Why Is Sleep a Part of a Healthy Lifestyle?

Good, adequate, and efficient sleep is essential to lead a healthy lifestyle, as proper sleep patterns help improve brain function, mood enhancement, and mental health.

2.

Why Is Sleep So Important?

Various positive outcomes of good sleep make it so important, like:
- Brain function improvement.
- Emotional stability.
- Reduced risk of systemic diseases.
- Weight management.

3.

What Is the Adequate Sleep Duration?

Optimum sleep durations vary according to the age of the individuals. Children need significantly more sleep than adults. Between the age of 3 to 5 years, children need 10 to 13 hours of sleep, whereas adults (above 18 years) need at least 7 hours of sleep.

4.

What Is the Benefit of Sleeping Early?

“Early to bed and early to rise makes Jack healthy, wealthy, and wise.” It is not just a saying but is scientifically supported. Sleeping early leads to:
- Fewer eye bags.
- Healthier skin.
- Improved mood.
- Better concentration.
- Lower risk of systemic diseases.
- Improves libido.
- Improves immunity.
- Lower risk of vascular disorders.

5.

What Makes Sleep So Important for the Brain?

Sleep improves brain function as a healthy amount of sleep is important for brain plasticity or adapting to stimulus. Sleep also affects how neurons communicate within the nervous system.

6.

When Can You Call a Sleep of Good Quality?

A healthy amount of sleep in adults should be between 7 to 9 hours. Most individuals do not need more than 8 hours of sleep every day. Additionally, maintaining a consistent sleep pattern helps reinforce the circadian rhythm of the brain.

7.

Is It Possible for Sleep to Make One Smarter?

Sleep, evidentially, affects a person’s IQ (intelligence quotient). It has been found that with each hour of sleep loss, IQ drops by 6.11 points. Deficient sleep affects cognitive functioning, mental activity, concentration capability, and the ability to learn new things.

8.

Which Is the Healthiest Time to Wake Up?

The best time to wake up is between the morning hours of 6:30 and 7:00, with around seven hours of sleep in the kit.

9.

What Can Be Done to Improve Sleep Health?
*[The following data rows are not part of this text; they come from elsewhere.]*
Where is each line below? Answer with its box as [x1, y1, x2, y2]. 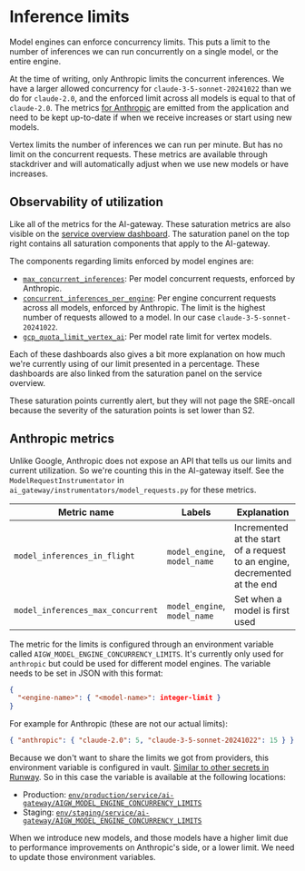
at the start [234, 532, 281, 545]
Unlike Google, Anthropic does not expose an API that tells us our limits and [9, 455, 292, 466]
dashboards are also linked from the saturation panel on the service [9, 368, 263, 379]
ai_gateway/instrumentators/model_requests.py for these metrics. [9, 484, 257, 495]
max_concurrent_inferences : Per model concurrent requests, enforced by [22, 272, 296, 283]
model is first [234, 604, 290, 617]
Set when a [234, 592, 282, 605]
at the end [234, 578, 278, 590]
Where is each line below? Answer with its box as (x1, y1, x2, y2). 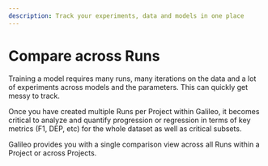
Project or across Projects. (8, 147, 97, 158)
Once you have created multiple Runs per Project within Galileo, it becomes (8, 106, 260, 116)
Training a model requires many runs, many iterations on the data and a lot (8, 74, 257, 83)
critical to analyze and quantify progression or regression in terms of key (8, 115, 251, 125)
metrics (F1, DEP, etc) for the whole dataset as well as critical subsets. (8, 123, 242, 134)
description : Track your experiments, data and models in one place (8, 11, 245, 20)
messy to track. (8, 91, 61, 100)
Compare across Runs (8, 46, 160, 65)
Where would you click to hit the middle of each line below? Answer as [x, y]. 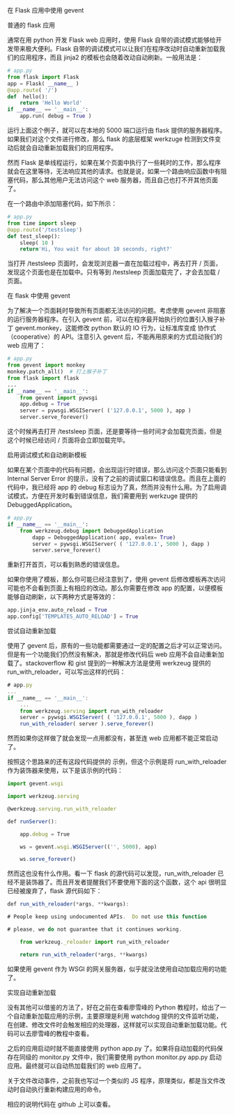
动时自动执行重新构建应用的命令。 [56, 1089]
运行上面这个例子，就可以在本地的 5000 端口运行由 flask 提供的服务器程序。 [117, 130]
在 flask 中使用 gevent [39, 296]
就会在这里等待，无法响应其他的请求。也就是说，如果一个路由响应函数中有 [114, 171]
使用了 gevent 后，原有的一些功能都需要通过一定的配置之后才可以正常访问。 [116, 645]
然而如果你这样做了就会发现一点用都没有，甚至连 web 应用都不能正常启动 [112, 738]
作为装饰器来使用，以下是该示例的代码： [65, 771]
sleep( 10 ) [37, 243]
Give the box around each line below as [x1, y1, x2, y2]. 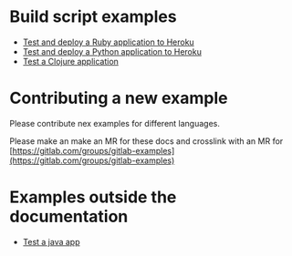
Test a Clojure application [22, 56, 119, 67]
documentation [9, 207, 129, 227]
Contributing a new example [9, 88, 228, 108]
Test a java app [22, 236, 80, 247]
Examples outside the [9, 187, 177, 208]
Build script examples [9, 6, 177, 27]
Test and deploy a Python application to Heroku [22, 46, 203, 56]
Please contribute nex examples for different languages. [9, 118, 221, 128]
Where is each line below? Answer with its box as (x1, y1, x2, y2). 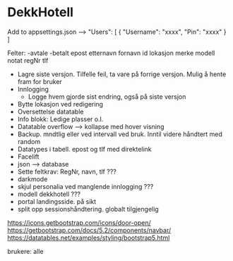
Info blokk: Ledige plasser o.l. (17, 114, 104, 123)
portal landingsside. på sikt (17, 197, 97, 205)
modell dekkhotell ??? (17, 190, 81, 198)
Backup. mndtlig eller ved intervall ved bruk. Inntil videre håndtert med (17, 130, 222, 138)
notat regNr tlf (7, 56, 49, 64)
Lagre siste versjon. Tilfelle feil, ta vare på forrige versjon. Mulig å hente (17, 70, 227, 78)
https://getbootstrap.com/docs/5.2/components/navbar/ (7, 226, 172, 234)
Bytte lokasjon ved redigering (17, 99, 104, 108)
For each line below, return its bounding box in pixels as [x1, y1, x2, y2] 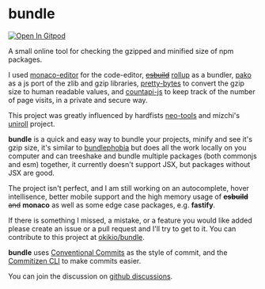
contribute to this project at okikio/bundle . [8, 232, 145, 241]
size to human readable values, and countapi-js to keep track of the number [8, 86, 256, 96]
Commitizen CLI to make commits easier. [8, 256, 142, 265]
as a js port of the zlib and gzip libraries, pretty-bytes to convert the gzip [8, 78, 245, 88]
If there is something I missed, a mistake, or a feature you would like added [8, 215, 253, 225]
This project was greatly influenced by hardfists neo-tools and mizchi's [8, 110, 240, 120]
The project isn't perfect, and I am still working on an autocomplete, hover [8, 183, 249, 192]
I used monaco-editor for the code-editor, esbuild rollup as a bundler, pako [8, 70, 252, 79]

Certain lifestyle modifications can be done to improve overall sleep health:
- Strict sleep schedule.
- Diet.
- Restful environment.
- Limiting daytime naps.
- Increased physical activity.
- Stress management.

10.

How to Fall Asleep Fast?

To fall asleep faster, one must:
- Stop overthinking.
- Maintain a regular sleep schedule.
- Avoid screen time before bedtime.
- Stress management.
- Avoid sleep-depriving food and drinks (like tea and coffee).

11.

Is It Possible for Sleep to Make One Look Younger?

During sleep, cutaneous blood flow increases, which helps maintain skin health. In a deficient sleep cycle, the skin repair and maintenance process is hampered, and the individual looks more aged than normal.

12.

What Can Be Done to Stop Night-time Overthinking?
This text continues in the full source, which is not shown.